* _Aim of the task_: Your task is to retype all of the records below with complete accuracy.

* _Stored dataset items_:
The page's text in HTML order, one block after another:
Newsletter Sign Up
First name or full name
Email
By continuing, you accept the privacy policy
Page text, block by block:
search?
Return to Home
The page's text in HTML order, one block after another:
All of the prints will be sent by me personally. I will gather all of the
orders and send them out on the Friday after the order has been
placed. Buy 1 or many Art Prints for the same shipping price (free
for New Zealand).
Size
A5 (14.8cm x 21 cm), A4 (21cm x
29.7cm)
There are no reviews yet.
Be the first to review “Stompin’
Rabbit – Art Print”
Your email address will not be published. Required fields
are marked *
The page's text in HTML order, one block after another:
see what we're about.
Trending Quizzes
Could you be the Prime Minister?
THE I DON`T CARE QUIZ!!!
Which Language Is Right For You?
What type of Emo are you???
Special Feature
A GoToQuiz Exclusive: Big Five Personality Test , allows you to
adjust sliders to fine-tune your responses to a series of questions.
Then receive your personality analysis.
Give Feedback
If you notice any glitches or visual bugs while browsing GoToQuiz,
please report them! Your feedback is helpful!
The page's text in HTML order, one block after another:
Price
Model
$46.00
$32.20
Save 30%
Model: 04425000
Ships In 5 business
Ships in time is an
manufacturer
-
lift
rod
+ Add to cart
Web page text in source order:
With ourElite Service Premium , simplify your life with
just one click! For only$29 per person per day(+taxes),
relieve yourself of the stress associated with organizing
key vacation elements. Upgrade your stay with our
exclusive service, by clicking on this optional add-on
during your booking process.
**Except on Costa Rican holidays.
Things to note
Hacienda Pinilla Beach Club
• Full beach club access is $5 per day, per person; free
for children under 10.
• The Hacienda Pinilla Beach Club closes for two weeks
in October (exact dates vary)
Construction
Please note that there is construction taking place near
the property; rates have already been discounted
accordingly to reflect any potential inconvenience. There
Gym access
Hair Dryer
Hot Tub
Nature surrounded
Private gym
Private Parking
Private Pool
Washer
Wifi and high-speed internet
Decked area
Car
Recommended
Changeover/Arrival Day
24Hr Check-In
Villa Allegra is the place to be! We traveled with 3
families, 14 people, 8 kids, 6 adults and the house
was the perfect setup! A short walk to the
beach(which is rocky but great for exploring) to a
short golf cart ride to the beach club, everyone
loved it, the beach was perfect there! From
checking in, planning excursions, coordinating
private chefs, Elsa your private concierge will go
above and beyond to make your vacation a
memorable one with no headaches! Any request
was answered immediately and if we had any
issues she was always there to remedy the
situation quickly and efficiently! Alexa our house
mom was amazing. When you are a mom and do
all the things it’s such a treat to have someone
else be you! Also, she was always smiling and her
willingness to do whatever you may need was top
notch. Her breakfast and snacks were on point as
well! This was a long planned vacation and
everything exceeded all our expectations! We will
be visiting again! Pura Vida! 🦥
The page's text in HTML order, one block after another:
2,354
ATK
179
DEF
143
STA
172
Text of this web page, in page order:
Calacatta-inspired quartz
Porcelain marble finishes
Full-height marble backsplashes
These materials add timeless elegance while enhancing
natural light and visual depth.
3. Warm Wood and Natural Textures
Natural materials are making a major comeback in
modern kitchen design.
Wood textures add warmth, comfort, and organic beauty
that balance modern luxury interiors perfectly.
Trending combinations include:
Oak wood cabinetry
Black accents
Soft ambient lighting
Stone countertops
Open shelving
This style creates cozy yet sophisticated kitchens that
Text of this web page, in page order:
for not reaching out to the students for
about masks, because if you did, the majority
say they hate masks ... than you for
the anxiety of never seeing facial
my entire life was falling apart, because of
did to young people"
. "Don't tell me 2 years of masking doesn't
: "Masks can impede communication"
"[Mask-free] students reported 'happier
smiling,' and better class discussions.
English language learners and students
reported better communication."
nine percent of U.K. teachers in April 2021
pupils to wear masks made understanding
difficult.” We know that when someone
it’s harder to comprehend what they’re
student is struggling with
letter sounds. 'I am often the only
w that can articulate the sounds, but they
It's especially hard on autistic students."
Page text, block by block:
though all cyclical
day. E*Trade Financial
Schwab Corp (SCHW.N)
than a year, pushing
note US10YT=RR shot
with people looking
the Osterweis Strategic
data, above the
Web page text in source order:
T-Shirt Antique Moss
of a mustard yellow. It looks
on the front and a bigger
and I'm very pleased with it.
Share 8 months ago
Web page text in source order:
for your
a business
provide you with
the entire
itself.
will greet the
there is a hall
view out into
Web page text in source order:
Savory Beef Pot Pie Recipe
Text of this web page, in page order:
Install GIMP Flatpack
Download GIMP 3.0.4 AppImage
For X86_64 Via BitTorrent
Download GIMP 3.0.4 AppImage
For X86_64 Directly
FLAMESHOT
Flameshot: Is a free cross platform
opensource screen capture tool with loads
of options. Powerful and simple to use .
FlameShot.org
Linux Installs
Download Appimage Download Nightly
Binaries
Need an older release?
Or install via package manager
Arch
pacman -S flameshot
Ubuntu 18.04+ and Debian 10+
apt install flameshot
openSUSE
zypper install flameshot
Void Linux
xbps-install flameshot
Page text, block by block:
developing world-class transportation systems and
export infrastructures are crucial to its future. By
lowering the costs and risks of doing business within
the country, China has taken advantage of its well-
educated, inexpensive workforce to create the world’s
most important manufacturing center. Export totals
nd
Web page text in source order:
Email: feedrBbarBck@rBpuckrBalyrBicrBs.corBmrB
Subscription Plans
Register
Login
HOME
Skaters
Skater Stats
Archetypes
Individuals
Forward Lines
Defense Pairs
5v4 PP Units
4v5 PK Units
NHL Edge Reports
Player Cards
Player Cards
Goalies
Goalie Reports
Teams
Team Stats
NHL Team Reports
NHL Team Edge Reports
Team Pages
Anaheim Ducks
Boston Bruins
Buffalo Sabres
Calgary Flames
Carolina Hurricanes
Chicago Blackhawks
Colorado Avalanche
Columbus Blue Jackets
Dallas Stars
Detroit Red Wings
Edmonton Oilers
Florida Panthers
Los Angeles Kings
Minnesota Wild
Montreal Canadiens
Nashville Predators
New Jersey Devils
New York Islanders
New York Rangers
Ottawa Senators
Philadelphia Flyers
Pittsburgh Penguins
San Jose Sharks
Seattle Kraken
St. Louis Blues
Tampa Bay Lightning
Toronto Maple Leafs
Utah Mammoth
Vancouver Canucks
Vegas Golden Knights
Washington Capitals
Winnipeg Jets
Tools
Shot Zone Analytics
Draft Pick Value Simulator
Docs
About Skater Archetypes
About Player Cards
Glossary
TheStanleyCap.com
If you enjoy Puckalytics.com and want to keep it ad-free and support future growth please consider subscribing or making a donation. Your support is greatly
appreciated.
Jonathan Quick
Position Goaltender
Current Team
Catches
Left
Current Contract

* _Response_:
The page's text in HTML order, one block after another:
Newsletter Sign Up
First name or full name
Email
By continuing, you accept the privacy policy
Page text, block by block:
search?
Return to Home
The page's text in HTML order, one block after another:
All of the prints will be sent by me personally. I will gather all of the
orders and send them out on the Friday after the order has been
placed. Buy 1 or many Art Prints for the same shipping price (free
for New Zealand).
Size
A5 (14.8cm x 21 cm), A4 (21cm x
29.7cm)
There are no reviews yet.
Be the first to review “Stompin’
Rabbit – Art Print”
Your email address will not be published. Required fields
are marked *
The page's text in HTML order, one block after another:
see what we're about.
Trending Quizzes
Could you be the Prime Minister?
THE I DON`T CARE QUIZ!!!
Which Language Is Right For You?
What type of Emo are you???
Special Feature
A GoToQuiz Exclusive: Big Five Personality Test , allows you to
adjust sliders to fine-tune your responses to a series of questions.
Then receive your personality analysis.
Give Feedback
If you notice any glitches or visual bugs while browsing GoToQuiz,
please report them! Your feedback is helpful!
The page's text in HTML order, one block after another:
Price
Model
$46.00
$32.20
Save 30%
Model: 04425000
Ships In 5 business
Ships in time is an
manufacturer
-
lift
rod
+ Add to cart
Web page text in source order:
With ourElite Service Premium , simplify your life with
just one click! For only$29 per person per day(+taxes),
relieve yourself of the stress associated with organizing
key vacation elements. Upgrade your stay with our
exclusive service, by clicking on this optional add-on
during your booking process.
**Except on Costa Rican holidays.
Things to note
Hacienda Pinilla Beach Club
• Full beach club access is $5 per day, per person; free
for children under 10.
• The Hacienda Pinilla Beach Club closes for two weeks
in October (exact dates vary)
Construction
Please note that there is construction taking place near
the property; rates have already been discounted
accordingly to reflect any potential inconvenience. There
Gym access
Hair Dryer
Hot Tub
Nature surrounded
Private gym
Private Parking
Private Pool
Washer
Wifi and high-speed internet
Decked area
Car
Recommended
Changeover/Arrival Day
24Hr Check-In
Villa Allegra is the place to be! We traveled with 3
families, 14 people, 8 kids, 6 adults and the house
was the perfect setup! A short walk to the
beach(which is rocky but great for exploring) to a
short golf cart ride to the beach club, everyone
loved it, the beach was perfect there! From
checking in, planning excursions, coordinating
private chefs, Elsa your private concierge will go
above and beyond to make your vacation a
memorable one with no headaches! Any request
was answered immediately and if we had any
issues she was always there to remedy the
situation quickly and efficiently! Alexa our house
mom was amazing. When you are a mom and do
all the things it’s such a treat to have someone
else be you! Also, she was always smiling and her
willingness to do whatever you may need was top
notch. Her breakfast and snacks were on point as
well! This was a long planned vacation and
everything exceeded all our expectations! We will
be visiting again! Pura Vida! 🦥
The page's text in HTML order, one block after another:
2,354
ATK
179
DEF
143
STA
172
Text of this web page, in page order:
Calacatta-inspired quartz
Porcelain marble finishes
Full-height marble backsplashes
These materials add timeless elegance while enhancing
natural light and visual depth.
3. Warm Wood and Natural Textures
Natural materials are making a major comeback in
modern kitchen design.
Wood textures add warmth, comfort, and organic beauty
that balance modern luxury interiors perfectly.
Trending combinations include:
Oak wood cabinetry
Black accents
Soft ambient lighting
Stone countertops
Open shelving
This style creates cozy yet sophisticated kitchens that
Text of this web page, in page order:
for not reaching out to the students for
about masks, because if you did, the majority
say they hate masks ... than you for
the anxiety of never seeing facial
my entire life was falling apart, because of
did to young people"
. "Don't tell me 2 years of masking doesn't
: "Masks can impede communication"
"[Mask-free] students reported 'happier
smiling,' and better class discussions.
English language learners and students
reported better communication."
nine percent of U.K. teachers in April 2021
pupils to wear masks made understanding
difficult.” We know that when someone
it’s harder to comprehend what they’re
student is struggling with
letter sounds. 'I am often the only
w that can articulate the sounds, but they
It's especially hard on autistic students."
Page text, block by block:
though all cyclical
day. E*Trade Financial
Schwab Corp (SCHW.N)
than a year, pushing
note US10YT=RR shot
with people looking
the Osterweis Strategic
data, above the
Web page text in source order:
T-Shirt Antique Moss
of a mustard yellow. It looks
on the front and a bigger
and I'm very pleased with it.
Share 8 months ago
Web page text in source order:
for your
a business
provide you with
the entire
itself.
will greet the
there is a hall
view out into
Web page text in source order:
Savory Beef Pot Pie Recipe
Text of this web page, in page order:
Install GIMP Flatpack
Download GIMP 3.0.4 AppImage
For X86_64 Via BitTorrent
Download GIMP 3.0.4 AppImage
For X86_64 Directly
FLAMESHOT
Flameshot: Is a free cross platform
opensource screen capture tool with loads
of options. Powerful and simple to use .
FlameShot.org
Linux Installs
Download Appimage Download Nightly
Binaries
Need an older release?
Or install via package manager
Arch
pacman -S flameshot
Ubuntu 18.04+ and Debian 10+
apt install flameshot
openSUSE
zypper install flameshot
Void Linux
xbps-install flameshot
Page text, block by block:
developing world-class transportation systems and
export infrastructures are crucial to its future. By
lowering the costs and risks of doing business within
the country, China has taken advantage of its well-
educated, inexpensive workforce to create the world’s
most important manufacturing center. Export totals
nd
Web page text in source order:
Email: feedrBbarBck@rBpuckrBalyrBicrBs.corBmrB
Subscription Plans
Register
Login
HOME
Skaters
Skater Stats
Archetypes
Individuals
Forward Lines
Defense Pairs
5v4 PP Units
4v5 PK Units
NHL Edge Reports
Player Cards
Player Cards
Goalies
Goalie Reports
Teams
Team Stats
NHL Team Reports
NHL Team Edge Reports
Team Pages
Anaheim Ducks
Boston Bruins
Buffalo Sabres
Calgary Flames
Carolina Hurricanes
Chicago Blackhawks
Colorado Avalanche
Columbus Blue Jackets
Dallas Stars
Detroit Red Wings
Edmonton Oilers
Florida Panthers
Los Angeles Kings
Minnesota Wild
Montreal Canadiens
Nashville Predators
New Jersey Devils
New York Islanders
New York Rangers
Ottawa Senators
Philadelphia Flyers
Pittsburgh Penguins
San Jose Sharks
Seattle Kraken
St. Louis Blues
Tampa Bay Lightning
Toronto Maple Leafs
Utah Mammoth
Vancouver Canucks
Vegas Golden Knights
Washington Capitals
Winnipeg Jets
Tools
Shot Zone Analytics
Draft Pick Value Simulator
Docs
About Skater Archetypes
About Player Cards
Glossary
TheStanleyCap.com
If you enjoy Puckalytics.com and want to keep it ad-free and support future growth please consider subscribing or making a donation. Your support is greatly
appreciated.
Jonathan Quick
Position Goaltender
Current Team
Catches
Left
Current Contract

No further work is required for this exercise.